Requirement: From the data below, set down exactly the lines between the one holding "が 表 示 さ れ る こ と に な る 。 (170, 301)" and the one holding "別 の サ ー バ を 指 定 す る 。 (208, 619)", inclusive, and no others.

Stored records
_ _ _ _

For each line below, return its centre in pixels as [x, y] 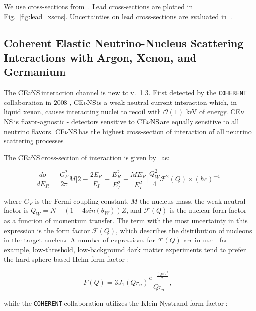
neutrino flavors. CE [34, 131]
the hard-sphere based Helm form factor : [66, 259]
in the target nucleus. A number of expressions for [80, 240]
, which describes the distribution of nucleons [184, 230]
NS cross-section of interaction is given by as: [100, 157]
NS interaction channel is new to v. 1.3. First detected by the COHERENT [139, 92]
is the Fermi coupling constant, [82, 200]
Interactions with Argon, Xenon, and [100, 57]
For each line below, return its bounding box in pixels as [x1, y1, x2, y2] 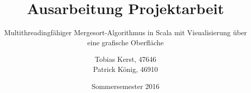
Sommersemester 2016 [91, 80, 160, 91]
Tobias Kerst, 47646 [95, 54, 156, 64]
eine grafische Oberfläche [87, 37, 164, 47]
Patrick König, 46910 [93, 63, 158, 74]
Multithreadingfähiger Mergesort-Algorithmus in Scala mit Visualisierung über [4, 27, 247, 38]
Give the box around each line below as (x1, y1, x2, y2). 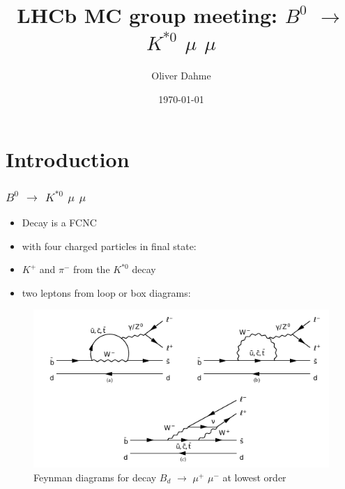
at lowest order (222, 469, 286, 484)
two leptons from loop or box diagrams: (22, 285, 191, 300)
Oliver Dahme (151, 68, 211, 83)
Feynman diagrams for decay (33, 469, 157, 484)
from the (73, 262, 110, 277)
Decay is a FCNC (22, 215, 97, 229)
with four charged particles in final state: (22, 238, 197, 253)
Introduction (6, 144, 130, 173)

_ _ _ _

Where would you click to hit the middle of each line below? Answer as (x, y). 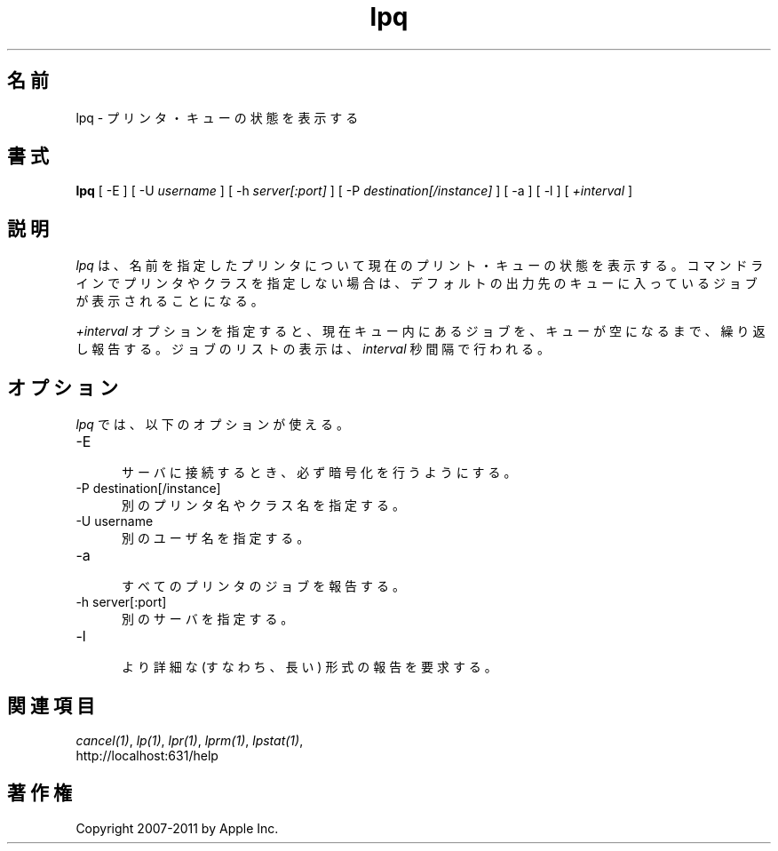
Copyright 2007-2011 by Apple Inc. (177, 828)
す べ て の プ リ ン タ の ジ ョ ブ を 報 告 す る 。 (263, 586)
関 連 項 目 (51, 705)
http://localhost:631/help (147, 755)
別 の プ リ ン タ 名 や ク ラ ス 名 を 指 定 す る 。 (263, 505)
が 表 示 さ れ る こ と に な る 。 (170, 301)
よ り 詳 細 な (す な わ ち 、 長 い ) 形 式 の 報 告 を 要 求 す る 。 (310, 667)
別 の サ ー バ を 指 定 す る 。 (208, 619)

_ _ _ _

Result of this task:
が 表 示 さ れ る こ と に な る 。 (170, 301)
よ り 詳 細 な (す な わ ち 、 長 い ) 形 式 の 報 告 を 要 求 す る 。 (310, 667)
別 の サ ー バ を 指 定 す る 。 (208, 619)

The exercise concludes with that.